Field-level provenance tracks which Citation provided each canonical value, maintaining full auditability.

The Merge Wizard¶

When duplicate citations have already been reviewed (annotated or screened), the system never auto-merges them. Instead, an administrator is presented with a merge wizard:

Same-stage duplicates: The secondary study's annotation sessions become additional candidate sessions for reconciliation on the canonical study
Cross-stage duplicates: Both studies are linked via their shared Publication but review data remains separate (the review contexts are different)

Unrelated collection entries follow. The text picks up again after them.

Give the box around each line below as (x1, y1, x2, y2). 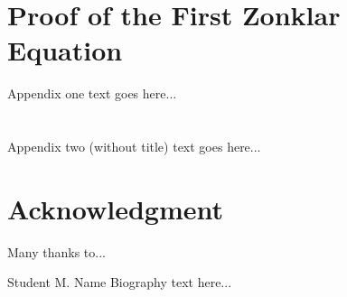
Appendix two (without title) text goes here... (7, 137, 261, 156)
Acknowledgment (7, 190, 223, 227)
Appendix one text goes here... (7, 84, 177, 103)
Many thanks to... (7, 242, 106, 261)
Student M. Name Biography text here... (7, 273, 232, 292)
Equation (7, 32, 123, 69)
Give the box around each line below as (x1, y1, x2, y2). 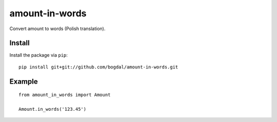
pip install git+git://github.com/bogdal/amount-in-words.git (18, 64, 179, 70)
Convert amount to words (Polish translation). (9, 26, 106, 32)
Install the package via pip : (9, 52, 68, 58)
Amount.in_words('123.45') (18, 106, 87, 112)
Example (9, 77, 38, 86)
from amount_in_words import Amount (18, 92, 111, 98)
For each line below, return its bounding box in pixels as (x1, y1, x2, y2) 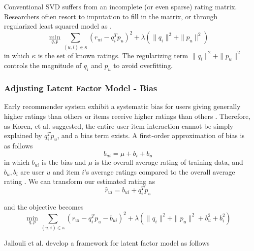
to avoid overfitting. (113, 60, 173, 71)
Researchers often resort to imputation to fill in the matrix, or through (4, 11, 218, 21)
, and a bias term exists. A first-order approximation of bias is (57, 130, 245, 141)
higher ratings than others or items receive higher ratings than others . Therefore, (4, 111, 251, 121)
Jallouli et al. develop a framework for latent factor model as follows (4, 238, 210, 248)
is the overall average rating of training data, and (95, 157, 243, 167)
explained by (4, 130, 42, 141)
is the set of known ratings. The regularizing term (38, 50, 189, 60)
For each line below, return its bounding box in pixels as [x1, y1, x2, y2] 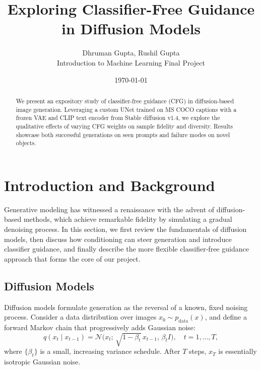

This protects existing work while still resolving the duplication.

Safety Guarantees¶

Citations are never deleted or modified -- the raw import data is always preserved
Reviewed studies are never auto-merged -- administrators always decide when review data exists
All decisions are auditable -- every dedup decision (automatic or manual) is logged with confidence level, matching details, and decision source
Duplicate studies are excluded from pools -- they remain in the database for audit but never appear in screening or annotation queues

Why This Matters for PRISMA¶

The PRISMA 2020 flow diagram requires accurate counts of records imported, duplicates removed, and unique studies entering screening. The three-level data model makes these counts automatic:

Total records imported: Count of all Citations, grouped by source type
Duplicates removed: Count of studies with Duplicate or Merged lifecycle status
Unique studies screened: Count of Active studies after deduplication

These counts feed directly into the PRISMA diagram generated in Phase 16.

How It Connects¶

Connection	Detail
Phase 2 (PRISMA Specification)	Implements the three-level data model and lifecycle status model specified in Phase 2
Phase 13 (Screening Profiles)	Deduplication runs before screening -- only unique, active studies enter screening pools
Phase 16 (Export and PRISMA)	Dedup counts feed PRISMA box 3 (duplicates removed, excluded by automation, excluded other)
Phase 9 (Reconciliation Model)	Same-stage duplicate merge creates additional candidate sessions for reconciliation

For the platform architecture overview, see platform-architecture.md. For the full deduplication technical specification, see deduplication-service-specification.md.

Phase 12 (dedup) cleans the data. Phase 13 (profiles) configures screening criteria. Phase 14 (filtering) routes studies to stages. Phase 15 (screening) adds structured decisions. Phase 16 (export/PRISMA) delivers the output.